Carpet glue on ‘priceless’ Roman mosaic to cost St Albans council £50,000

PUBLISHED: 06:00 11 August 2016

Adhesive residue left on the Roman mosaic after carpet tiles were glued over the top.

Adhesive residue left on the Roman mosaic after carpet tiles were glued over the top.

Archant

St Albans’ city chiefs have a sticky problem on their hands – where to find £50,000 to get rid of carpet glue which has left an unsightly patchwork pattern on a priceless Roman mosaic.

Did you know?

• The stone mosaic has many wavy lines and “slight pattern errors”, possibly because several workmen of varying ability created it. The black and white wave pattern was seen on a number of mosaics discovered at Verulamium.

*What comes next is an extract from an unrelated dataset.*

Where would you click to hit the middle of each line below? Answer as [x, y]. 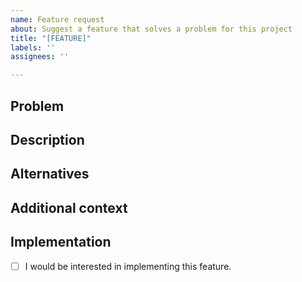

• On display for less than a fortnight, the mosaic was the smaller part of a design that ran through two adjoined rooms, divided either by curtains or a folding wooden screen. Its neighbour remains underground.

• Pieces of limestone, sandstone and Purbeck Marble feature alongside bits of terracotta or disused roof tiles.

The district council has been criticised for allowing a nearly 2,000-year-old piece of history to be scarred by carpet adhesive in the first place, and then failing to do anything about it for decades.

The mosaic, once the floor of a wealthy Roman’s villa, was found by archaeologist Sir Mortimer Wheeler during a dig in the early 1930s, on the site of the ancient Roman city of Verulamium.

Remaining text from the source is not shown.